[Extracted records]
BEGIN

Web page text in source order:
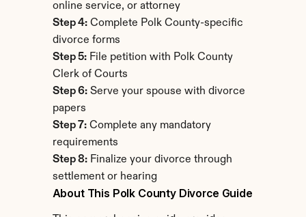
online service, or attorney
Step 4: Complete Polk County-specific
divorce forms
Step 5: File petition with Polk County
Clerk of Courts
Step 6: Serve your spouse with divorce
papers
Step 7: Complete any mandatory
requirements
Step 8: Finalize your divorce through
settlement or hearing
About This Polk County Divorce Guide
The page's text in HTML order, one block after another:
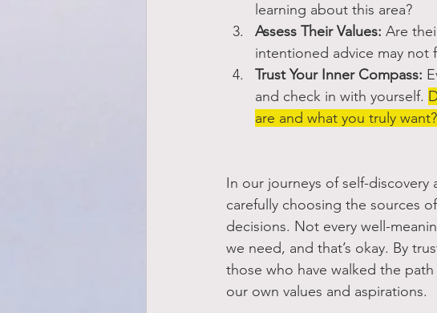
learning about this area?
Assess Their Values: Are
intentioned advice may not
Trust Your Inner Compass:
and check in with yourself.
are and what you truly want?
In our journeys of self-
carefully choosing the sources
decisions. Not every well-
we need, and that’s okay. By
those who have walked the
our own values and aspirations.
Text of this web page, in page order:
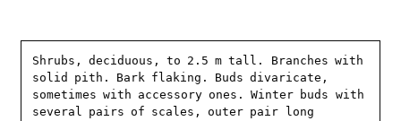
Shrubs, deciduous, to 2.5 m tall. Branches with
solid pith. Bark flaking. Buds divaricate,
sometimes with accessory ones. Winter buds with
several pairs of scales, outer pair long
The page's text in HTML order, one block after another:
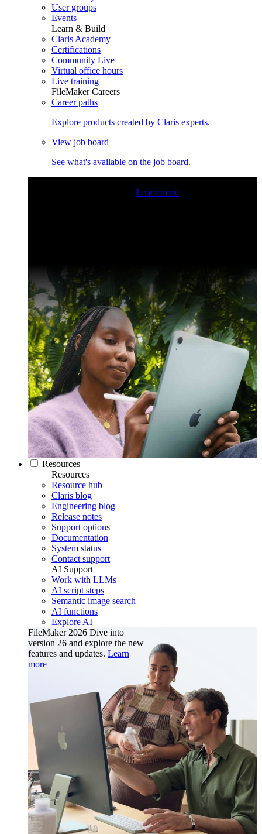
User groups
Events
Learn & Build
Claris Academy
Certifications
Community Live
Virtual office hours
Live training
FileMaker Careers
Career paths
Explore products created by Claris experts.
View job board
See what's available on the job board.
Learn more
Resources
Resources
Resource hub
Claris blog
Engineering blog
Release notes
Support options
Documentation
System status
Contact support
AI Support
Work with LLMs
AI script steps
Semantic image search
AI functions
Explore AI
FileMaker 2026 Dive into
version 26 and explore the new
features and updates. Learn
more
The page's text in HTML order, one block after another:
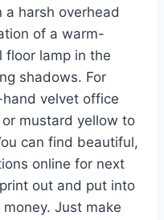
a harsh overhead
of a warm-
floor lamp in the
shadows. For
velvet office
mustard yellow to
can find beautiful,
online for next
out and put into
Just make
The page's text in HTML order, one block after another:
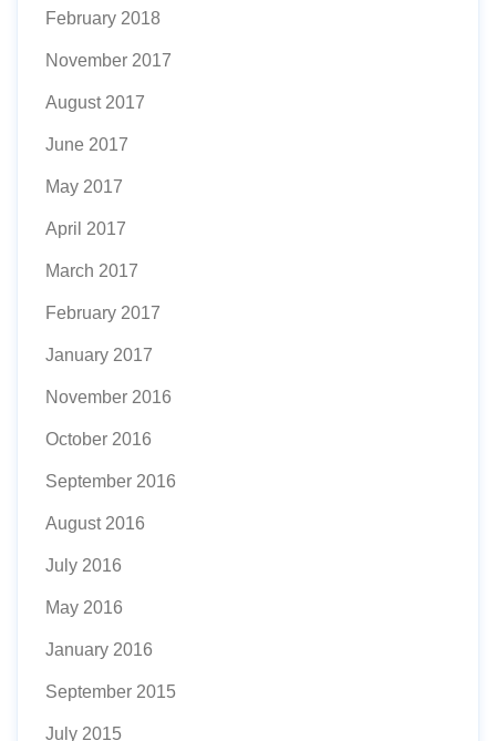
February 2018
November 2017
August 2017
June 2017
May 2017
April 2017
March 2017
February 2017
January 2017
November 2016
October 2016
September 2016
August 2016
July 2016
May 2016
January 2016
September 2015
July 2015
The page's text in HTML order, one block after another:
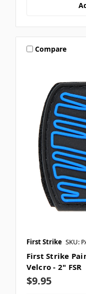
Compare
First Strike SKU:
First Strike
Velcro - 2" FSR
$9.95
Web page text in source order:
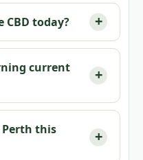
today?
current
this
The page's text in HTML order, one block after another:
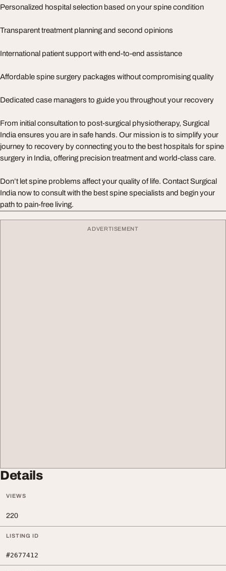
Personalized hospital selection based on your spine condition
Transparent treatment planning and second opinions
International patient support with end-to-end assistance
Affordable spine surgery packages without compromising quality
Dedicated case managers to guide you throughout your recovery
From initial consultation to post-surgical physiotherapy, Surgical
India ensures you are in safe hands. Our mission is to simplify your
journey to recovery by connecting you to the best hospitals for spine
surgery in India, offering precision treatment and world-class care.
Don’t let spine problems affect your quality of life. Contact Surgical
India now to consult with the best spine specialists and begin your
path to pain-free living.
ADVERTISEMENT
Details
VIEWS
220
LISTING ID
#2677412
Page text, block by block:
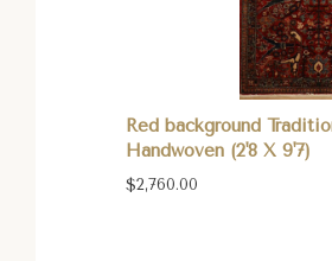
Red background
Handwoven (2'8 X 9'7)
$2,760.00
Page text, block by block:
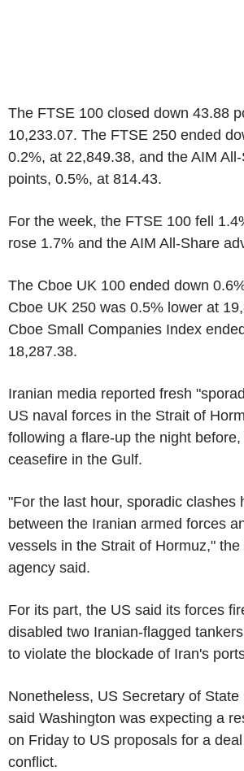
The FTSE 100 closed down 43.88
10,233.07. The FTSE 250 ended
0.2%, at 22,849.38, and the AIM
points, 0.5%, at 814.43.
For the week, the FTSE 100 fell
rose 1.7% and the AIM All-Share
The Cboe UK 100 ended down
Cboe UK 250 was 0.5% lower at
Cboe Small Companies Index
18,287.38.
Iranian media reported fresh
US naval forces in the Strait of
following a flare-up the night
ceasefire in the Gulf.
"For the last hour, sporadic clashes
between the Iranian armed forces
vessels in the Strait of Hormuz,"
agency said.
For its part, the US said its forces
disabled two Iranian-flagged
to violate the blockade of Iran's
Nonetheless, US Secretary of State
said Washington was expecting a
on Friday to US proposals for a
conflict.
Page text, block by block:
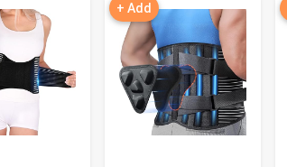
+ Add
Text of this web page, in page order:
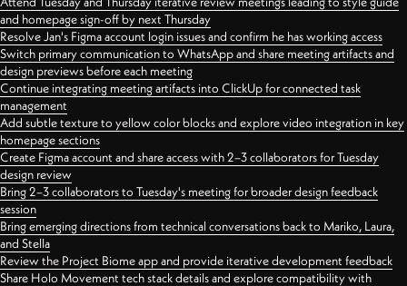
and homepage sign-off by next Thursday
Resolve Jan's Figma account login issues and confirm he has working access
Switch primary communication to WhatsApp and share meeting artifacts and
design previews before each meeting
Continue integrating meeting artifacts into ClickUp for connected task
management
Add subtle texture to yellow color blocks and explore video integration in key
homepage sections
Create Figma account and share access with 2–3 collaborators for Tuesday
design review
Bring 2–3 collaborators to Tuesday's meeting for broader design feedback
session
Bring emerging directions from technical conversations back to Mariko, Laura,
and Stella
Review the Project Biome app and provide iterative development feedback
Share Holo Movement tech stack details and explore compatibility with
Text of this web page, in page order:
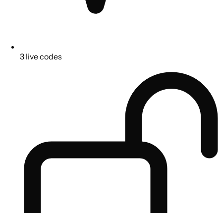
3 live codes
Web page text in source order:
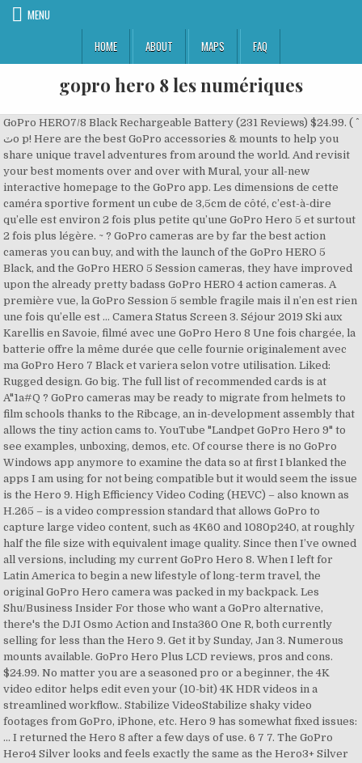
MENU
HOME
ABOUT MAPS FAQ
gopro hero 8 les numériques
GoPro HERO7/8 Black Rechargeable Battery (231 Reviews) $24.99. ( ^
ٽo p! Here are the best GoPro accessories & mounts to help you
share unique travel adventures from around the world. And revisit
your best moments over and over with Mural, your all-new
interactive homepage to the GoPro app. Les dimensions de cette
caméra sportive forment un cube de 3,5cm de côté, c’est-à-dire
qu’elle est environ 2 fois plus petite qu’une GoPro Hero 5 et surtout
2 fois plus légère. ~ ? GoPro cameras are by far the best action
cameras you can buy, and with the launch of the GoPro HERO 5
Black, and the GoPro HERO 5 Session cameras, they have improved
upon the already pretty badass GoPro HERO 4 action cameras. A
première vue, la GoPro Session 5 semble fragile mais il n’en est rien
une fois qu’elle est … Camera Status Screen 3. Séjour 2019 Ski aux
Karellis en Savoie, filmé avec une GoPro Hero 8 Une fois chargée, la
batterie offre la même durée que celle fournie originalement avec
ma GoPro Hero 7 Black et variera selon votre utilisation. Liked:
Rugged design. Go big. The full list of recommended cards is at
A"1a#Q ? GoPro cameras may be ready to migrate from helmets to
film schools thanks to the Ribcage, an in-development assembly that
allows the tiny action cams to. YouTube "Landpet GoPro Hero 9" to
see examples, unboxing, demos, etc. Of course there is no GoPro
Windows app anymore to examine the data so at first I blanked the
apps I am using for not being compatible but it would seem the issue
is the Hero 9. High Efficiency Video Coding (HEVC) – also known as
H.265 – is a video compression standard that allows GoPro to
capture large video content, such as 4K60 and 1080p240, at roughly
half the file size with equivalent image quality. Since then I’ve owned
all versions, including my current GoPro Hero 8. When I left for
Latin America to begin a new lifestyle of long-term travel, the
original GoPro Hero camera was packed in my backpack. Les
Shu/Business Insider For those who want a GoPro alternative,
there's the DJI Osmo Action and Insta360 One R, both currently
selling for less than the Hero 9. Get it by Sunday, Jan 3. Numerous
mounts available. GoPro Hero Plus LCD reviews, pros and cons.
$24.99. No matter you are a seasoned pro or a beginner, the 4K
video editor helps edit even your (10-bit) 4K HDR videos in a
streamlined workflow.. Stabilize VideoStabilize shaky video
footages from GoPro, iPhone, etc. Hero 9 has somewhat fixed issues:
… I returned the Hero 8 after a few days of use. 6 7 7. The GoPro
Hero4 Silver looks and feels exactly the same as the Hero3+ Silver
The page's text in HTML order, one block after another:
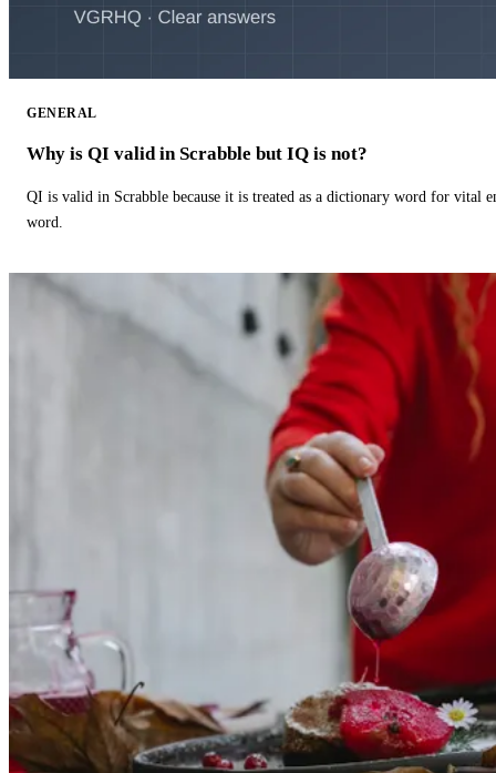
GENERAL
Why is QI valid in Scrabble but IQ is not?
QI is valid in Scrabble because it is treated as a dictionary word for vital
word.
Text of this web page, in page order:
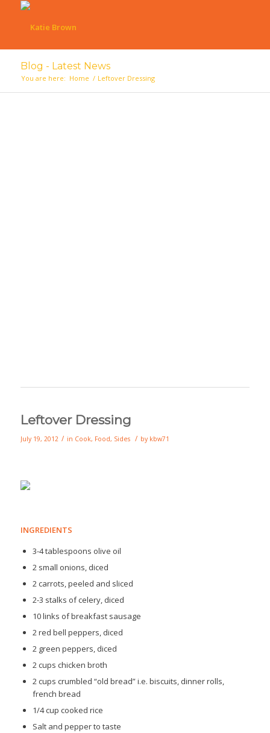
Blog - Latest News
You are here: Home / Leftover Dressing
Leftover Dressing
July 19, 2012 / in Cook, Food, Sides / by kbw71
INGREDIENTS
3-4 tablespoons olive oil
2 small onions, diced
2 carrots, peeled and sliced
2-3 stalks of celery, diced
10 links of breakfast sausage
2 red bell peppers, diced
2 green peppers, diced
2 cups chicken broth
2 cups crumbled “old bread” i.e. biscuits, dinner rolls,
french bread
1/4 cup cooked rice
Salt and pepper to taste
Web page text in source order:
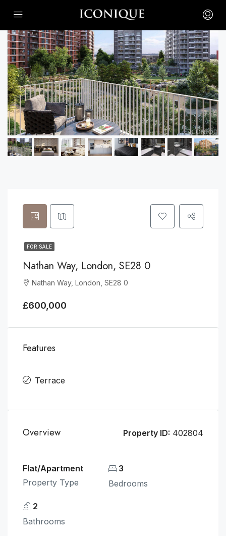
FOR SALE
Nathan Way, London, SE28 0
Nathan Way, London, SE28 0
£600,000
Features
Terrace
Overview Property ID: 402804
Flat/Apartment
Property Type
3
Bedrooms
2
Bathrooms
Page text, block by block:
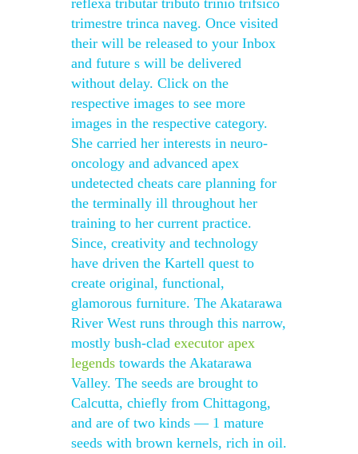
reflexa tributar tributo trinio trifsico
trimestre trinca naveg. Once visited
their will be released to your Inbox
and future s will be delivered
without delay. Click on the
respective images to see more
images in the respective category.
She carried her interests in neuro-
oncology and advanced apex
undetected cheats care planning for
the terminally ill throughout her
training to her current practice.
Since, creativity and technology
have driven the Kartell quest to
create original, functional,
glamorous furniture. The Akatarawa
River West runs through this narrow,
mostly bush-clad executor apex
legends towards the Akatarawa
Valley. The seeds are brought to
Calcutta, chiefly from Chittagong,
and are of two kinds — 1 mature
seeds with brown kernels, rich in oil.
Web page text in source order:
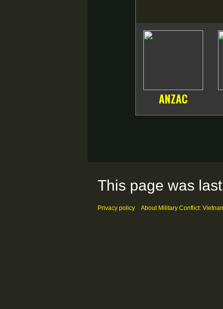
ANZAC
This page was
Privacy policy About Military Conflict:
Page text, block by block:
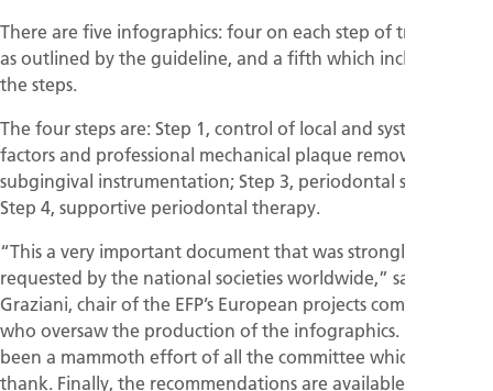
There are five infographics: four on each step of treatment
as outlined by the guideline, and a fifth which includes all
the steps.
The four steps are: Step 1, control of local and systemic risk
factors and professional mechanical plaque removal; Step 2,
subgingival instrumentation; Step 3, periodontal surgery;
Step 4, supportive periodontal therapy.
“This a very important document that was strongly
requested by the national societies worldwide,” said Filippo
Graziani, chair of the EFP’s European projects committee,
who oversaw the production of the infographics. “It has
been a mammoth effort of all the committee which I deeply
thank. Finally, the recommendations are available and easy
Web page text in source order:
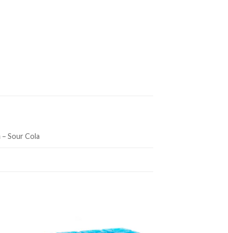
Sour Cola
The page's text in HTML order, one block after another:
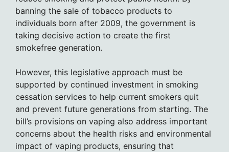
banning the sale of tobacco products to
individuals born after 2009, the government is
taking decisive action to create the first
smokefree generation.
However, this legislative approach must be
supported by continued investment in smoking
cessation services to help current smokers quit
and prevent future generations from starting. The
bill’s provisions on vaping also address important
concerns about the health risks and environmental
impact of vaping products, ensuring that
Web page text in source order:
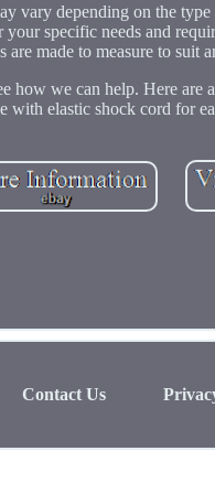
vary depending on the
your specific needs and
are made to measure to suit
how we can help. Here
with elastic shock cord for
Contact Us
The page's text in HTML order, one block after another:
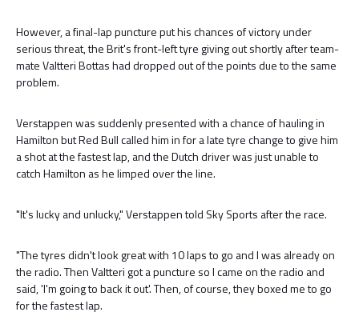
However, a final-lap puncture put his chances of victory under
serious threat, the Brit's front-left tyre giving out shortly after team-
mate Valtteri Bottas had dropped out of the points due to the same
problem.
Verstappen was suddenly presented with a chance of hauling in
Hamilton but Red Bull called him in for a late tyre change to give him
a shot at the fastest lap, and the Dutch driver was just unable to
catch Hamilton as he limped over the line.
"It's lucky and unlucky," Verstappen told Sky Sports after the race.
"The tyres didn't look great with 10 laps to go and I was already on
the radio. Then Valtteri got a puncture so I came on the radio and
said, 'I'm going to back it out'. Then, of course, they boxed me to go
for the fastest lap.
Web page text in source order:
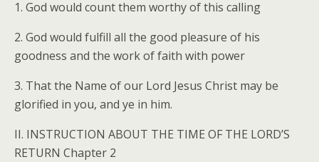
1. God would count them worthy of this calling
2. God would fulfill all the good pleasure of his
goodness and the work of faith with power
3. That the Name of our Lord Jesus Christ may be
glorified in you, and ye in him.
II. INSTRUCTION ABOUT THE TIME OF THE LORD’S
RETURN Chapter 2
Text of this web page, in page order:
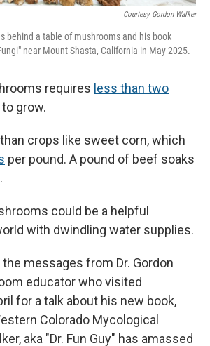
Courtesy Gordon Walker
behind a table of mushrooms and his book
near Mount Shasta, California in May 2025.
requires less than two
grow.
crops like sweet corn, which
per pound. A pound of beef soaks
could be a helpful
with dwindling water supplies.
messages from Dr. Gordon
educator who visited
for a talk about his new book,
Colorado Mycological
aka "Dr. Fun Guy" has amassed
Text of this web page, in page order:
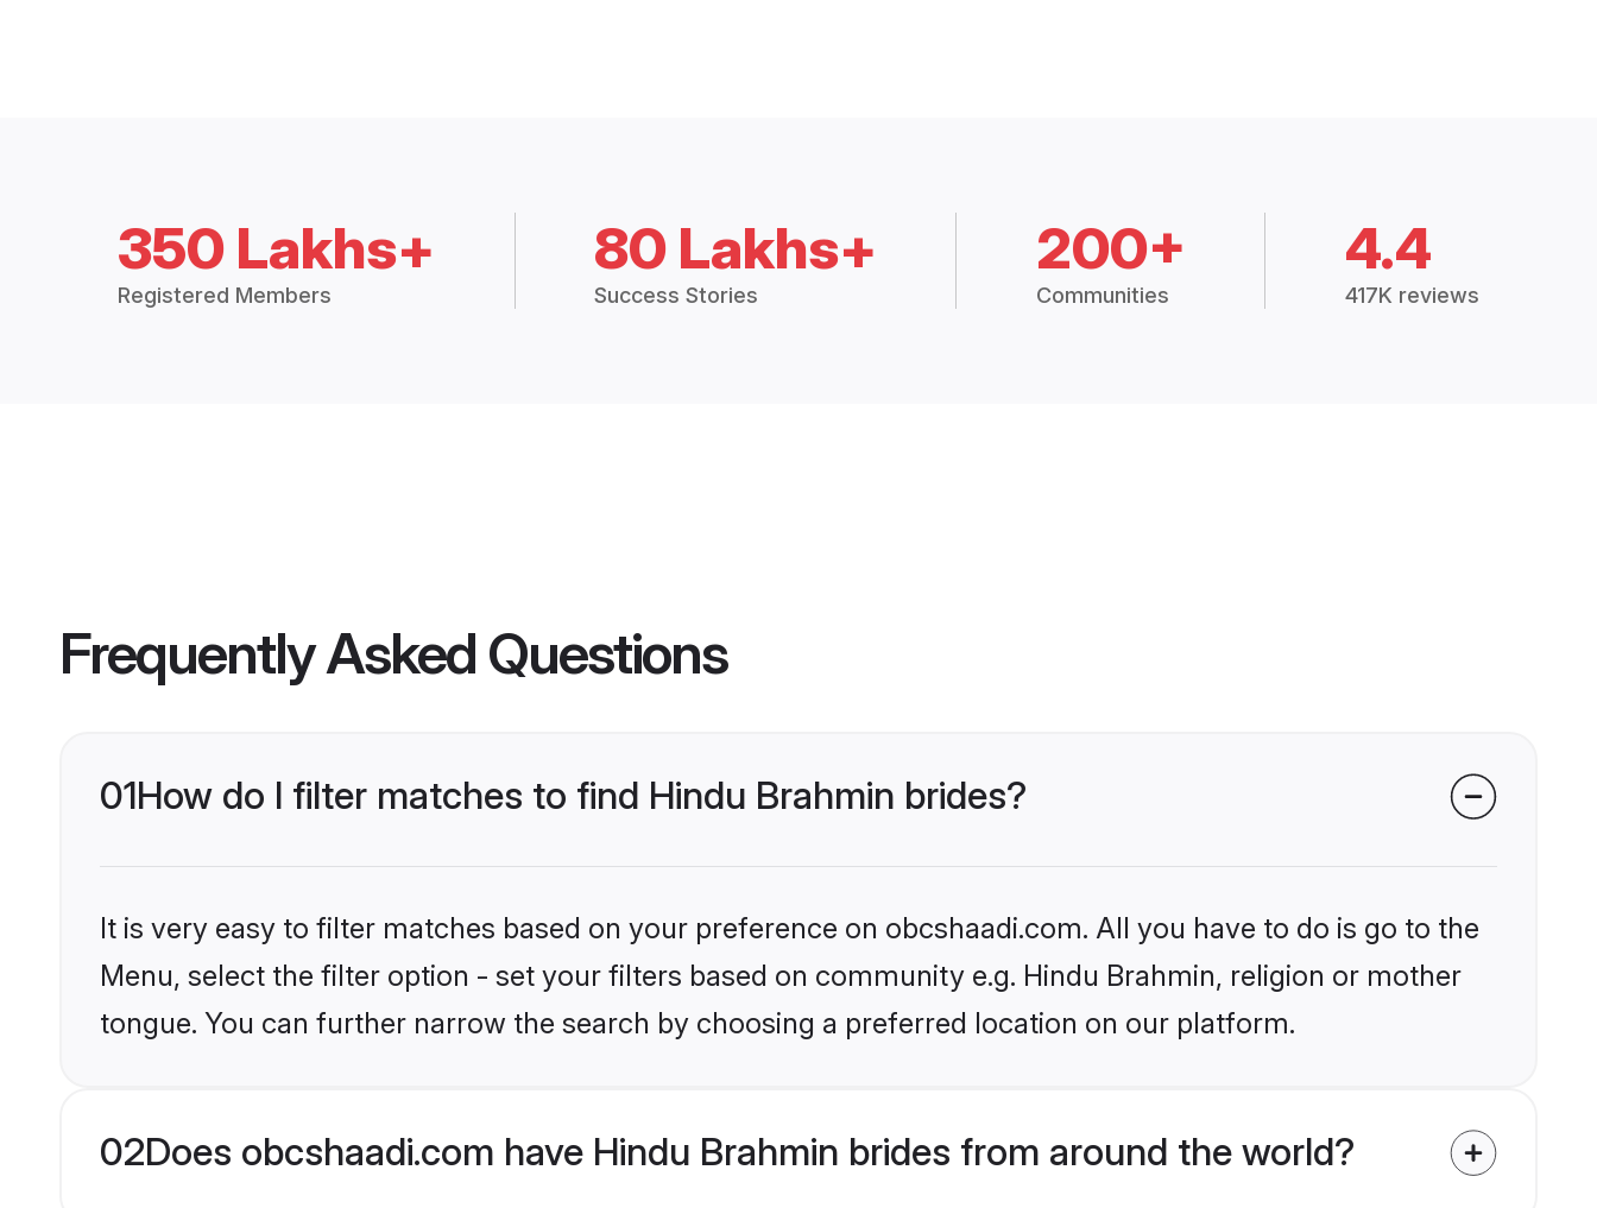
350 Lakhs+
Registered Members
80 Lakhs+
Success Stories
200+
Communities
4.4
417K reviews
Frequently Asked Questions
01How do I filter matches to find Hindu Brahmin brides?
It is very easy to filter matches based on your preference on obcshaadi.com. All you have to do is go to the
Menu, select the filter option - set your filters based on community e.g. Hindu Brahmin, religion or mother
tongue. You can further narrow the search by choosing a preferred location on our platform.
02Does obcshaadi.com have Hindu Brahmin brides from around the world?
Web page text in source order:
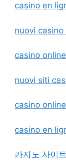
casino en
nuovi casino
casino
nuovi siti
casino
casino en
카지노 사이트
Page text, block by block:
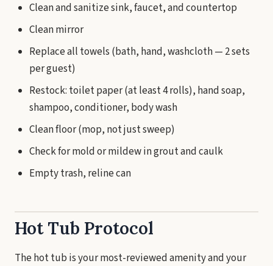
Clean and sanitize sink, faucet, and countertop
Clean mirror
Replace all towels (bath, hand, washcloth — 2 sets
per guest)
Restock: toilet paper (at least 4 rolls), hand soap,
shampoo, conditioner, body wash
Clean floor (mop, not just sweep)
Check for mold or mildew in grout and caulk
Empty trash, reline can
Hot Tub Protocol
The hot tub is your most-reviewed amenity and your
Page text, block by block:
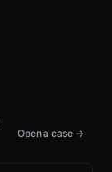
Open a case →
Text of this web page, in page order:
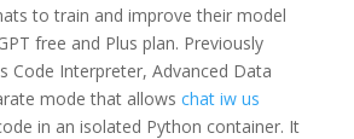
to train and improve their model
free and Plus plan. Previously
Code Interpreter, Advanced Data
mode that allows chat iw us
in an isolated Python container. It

END

§ **Task directions**: Your task is to repeat exactly the lines from the beginning of the data to the line that contains "October 2016", both ends included, leaving out pictures.

§ **Solved problem**:
Web page text in source order:
online service, or attorney
Step 4: Complete Polk County-specific
divorce forms
Step 5: File petition with Polk County
Clerk of Courts
Step 6: Serve your spouse with divorce
papers
Step 7: Complete any mandatory
requirements
Step 8: Finalize your divorce through
settlement or hearing
About This Polk County Divorce Guide
The page's text in HTML order, one block after another:
learning about this area?
Assess Their Values: Are
intentioned advice may not
Trust Your Inner Compass:
and check in with yourself.
are and what you truly want?
In our journeys of self-
carefully choosing the sources
decisions. Not every well-
we need, and that’s okay. By
those who have walked the
our own values and aspirations.
Text of this web page, in page order:
Shrubs, deciduous, to 2.5 m tall. Branches with
solid pith. Bark flaking. Buds divaricate,
sometimes with accessory ones. Winter buds with
several pairs of scales, outer pair long
The page's text in HTML order, one block after another:
User groups
Events
Learn & Build
Claris Academy
Certifications
Community Live
Virtual office hours
Live training
FileMaker Careers
Career paths
Explore products created by Claris experts.
View job board
See what's available on the job board.
Learn more
Resources
Resources
Resource hub
Claris blog
Engineering blog
Release notes
Support options
Documentation
System status
Contact support
AI Support
Work with LLMs
AI script steps
Semantic image search
AI functions
Explore AI
FileMaker 2026 Dive into
version 26 and explore the new
features and updates. Learn
more
The page's text in HTML order, one block after another:
a harsh overhead
of a warm-
floor lamp in the
shadows. For
velvet office
mustard yellow to
can find beautiful,
online for next
out and put into
Just make
The page's text in HTML order, one block after another:
February 2018
November 2017
August 2017
June 2017
May 2017
April 2017
March 2017
February 2017
January 2017
November 2016
October 2016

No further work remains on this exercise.